4.4.4 Including musical training
A further challenge of modelling musical auditory scene analysis is the influence of individual differences on perception. In some cases, these even exceed musical training group definitions (Dean et al., 2014a). Research in musical training suggests that it is a prolonged and focused exposure to music that causes differences in perception between musicians and non-musicians (Fujioka et al., 2006, 2004; Habib & Besson, 2009; Micheyl et al., 2006), but only for domain-specific (i.e., musical) tasks (Bigand & Poulin-Charronnat, 2006; Carey et al., 2015). Those who receive Western musical training are also more likely to be exposed to and understand Western classical music, where non-musicians may have less exposure to this genre (though exposure is unlikely to be zero) and more to popular genres such as rock, pop or dance. Musicians will likely have been exposed to popular genres as well; it is difficult to avoid music in everyday life and individuals have probably been exposed to more genres than they realize.
90
Therefore, it is the relative contribution of each genre’s knowledge that will help define a listener’s background.

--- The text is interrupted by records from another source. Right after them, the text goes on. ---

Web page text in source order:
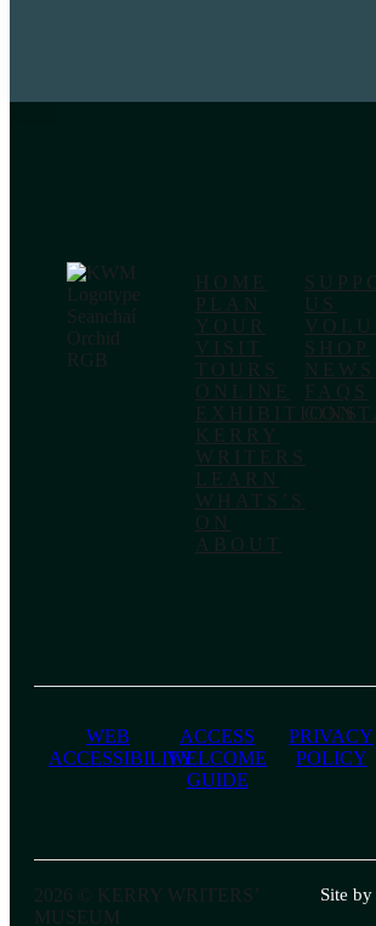
HOME
PLAN
YOUR
VISIT
TOURS
ONLINE
EXHIBITIONS
KERRY
WRITERS
LEARN
WHATS’S
ON
ABOUT
US
SHOP
NEWS
FAQS
WEB
ACCESSIBILITY
ACCESS
WELCOME
GUIDE
PRIVACY
POLICY
2026 © KERRY WRITERS’
MUSEUM
Site by
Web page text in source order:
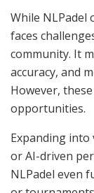
While
faces
community. It
accuracy, and
However,
opportunities.
Expanding
or AI-driven
NLPadel even
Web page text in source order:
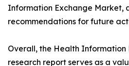
Information Exchange Market,
recommendations for future
Overall, the Health Information
research report serves as a
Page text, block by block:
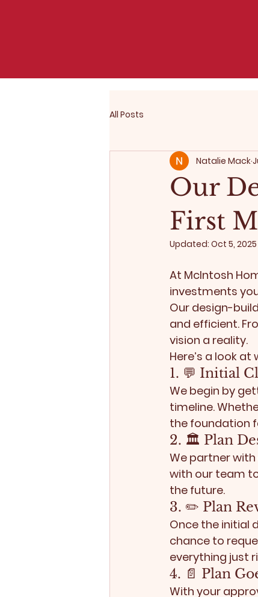
All Posts
Our
First
Natalie Mack
Updated: Oct 5, 2025
At McIntosh
investments
Our design-
and efficient.
vision a reality.
Here’s a look
1. 💬 Initial
We begin by
timeline.
the foundation
2. 🏛️ Plan
We partner
with our team
the future.
3. ✏️ Plan
Once the initial
chance to
everything just
4. 📄 Plan
With your

IDyOM has been shown to differentiate between jazz and classical music when trained on each of these specific genres of music (Hansen et al., 2016) by generating lower information content for music in the same genre it was trained on (see also van der Weij, Pearce, & Honing, 2017). This can theoretically be extended to simulate individual or groups of listeners’ musical backgrounds, including different cultures, where IDyOM’s long-term model can be trained on any chosen (currently restricted to monophonic) pieces of music. The choice of training material then becomes crucial as it influences the information content output of the core model, which informs melody selection. As melody selection is based on the highest average information content relative to other voices, the absolute IC value does not matter (i.e., higher IC for a lesser known genre will be higher for the entire piece of music, not just one voice); however, it is possible that highly idiomatic instrument-specific figures (e.g., violin arpeggiations) become well-learned and receive low information content, potentially low enough to push a melody into a non-melodic position according to the melody extraction module. This possible limitation should be explored in future research.